[Exercise materials Boundary: Start]
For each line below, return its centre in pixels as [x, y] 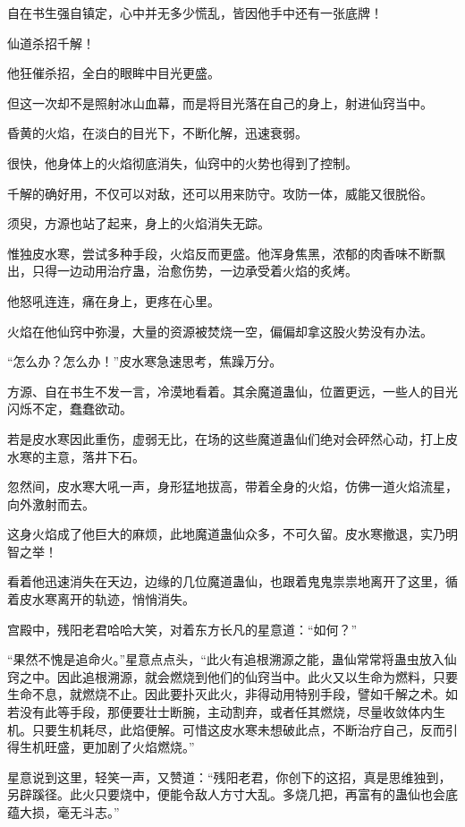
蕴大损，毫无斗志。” [63, 812]
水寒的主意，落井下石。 [76, 456]
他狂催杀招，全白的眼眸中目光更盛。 [114, 73]
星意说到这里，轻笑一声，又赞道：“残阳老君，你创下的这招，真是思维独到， [229, 776]
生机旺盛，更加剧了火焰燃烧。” [107, 747]
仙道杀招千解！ [51, 43]
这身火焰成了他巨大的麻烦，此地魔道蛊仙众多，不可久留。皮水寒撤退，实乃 [226, 534]
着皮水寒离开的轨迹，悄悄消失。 [101, 599]
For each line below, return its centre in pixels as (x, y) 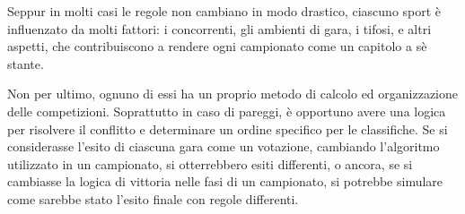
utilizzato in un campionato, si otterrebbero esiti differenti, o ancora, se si (210, 163)
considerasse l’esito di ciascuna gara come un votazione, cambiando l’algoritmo (224, 146)
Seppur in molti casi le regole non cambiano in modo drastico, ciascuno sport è (224, 11)
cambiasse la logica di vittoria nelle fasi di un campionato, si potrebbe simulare (225, 181)
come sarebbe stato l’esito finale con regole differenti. (153, 198)
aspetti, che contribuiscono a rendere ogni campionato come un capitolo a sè (217, 46)
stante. (26, 63)
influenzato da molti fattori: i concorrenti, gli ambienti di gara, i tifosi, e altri (219, 28)
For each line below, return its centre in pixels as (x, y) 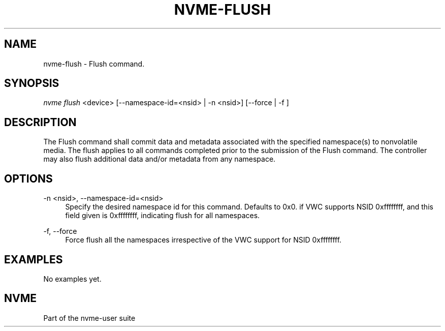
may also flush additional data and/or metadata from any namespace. (160, 159)
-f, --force (60, 231)
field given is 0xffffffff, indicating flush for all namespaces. (163, 216)
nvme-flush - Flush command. (94, 64)
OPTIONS (28, 178)
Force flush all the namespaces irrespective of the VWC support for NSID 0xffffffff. (203, 240)
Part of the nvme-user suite (89, 318)
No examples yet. (72, 279)
[Exercise materials Boundary: End]
How to complete this task:
The listing above is to be written out again exactly, with its pictures omitted.

Exercise output:
For each line below, return its centre in pixels as [x, y] 
蕴大损，毫无斗志。” [63, 812]
水寒的主意，落井下石。 [76, 456]
他狂催杀招，全白的眼眸中目光更盛。 [114, 73]
星意说到这里，轻笑一声，又赞道：“残阳老君，你创下的这招，真是思维独到， [229, 776]
生机旺盛，更加剧了火焰燃烧。” [107, 747]
仙道杀招千解！ [51, 43]
这身火焰成了他巨大的麻烦，此地魔道蛊仙众多，不可久留。皮水寒撤退，实乃 [226, 534]
着皮水寒离开的轨迹，悄悄消失。 [101, 599]
For each line below, return its centre in pixels as (x, y) 
utilizzato in un campionato, si otterrebbero esiti differenti, o ancora, se si (210, 163)
considerasse l’esito di ciascuna gara come un votazione, cambiando l’algoritmo (224, 146)
Seppur in molti casi le regole non cambiano in modo drastico, ciascuno sport è (224, 11)
cambiasse la logica di vittoria nelle fasi di un campionato, si potrebbe simulare (225, 181)
come sarebbe stato l’esito finale con regole differenti. (153, 198)
aspetti, che contribuiscono a rendere ogni campionato come un capitolo a sè (217, 46)
stante. (26, 63)
influenzato da molti fattori: i concorrenti, gli ambienti di gara, i tifosi, e altri (219, 28)
For each line below, return its centre in pixels as (x, y) 
may also flush additional data and/or metadata from any namespace. (160, 159)
-f, --force (60, 231)
field given is 0xffffffff, indicating flush for all namespaces. (163, 216)
nvme-flush - Flush command. (94, 64)
OPTIONS (28, 178)
Force flush all the namespaces irrespective of the VWC support for NSID 0xffffffff. (203, 240)
Part of the nvme-user suite (89, 318)
No examples yet. (72, 279)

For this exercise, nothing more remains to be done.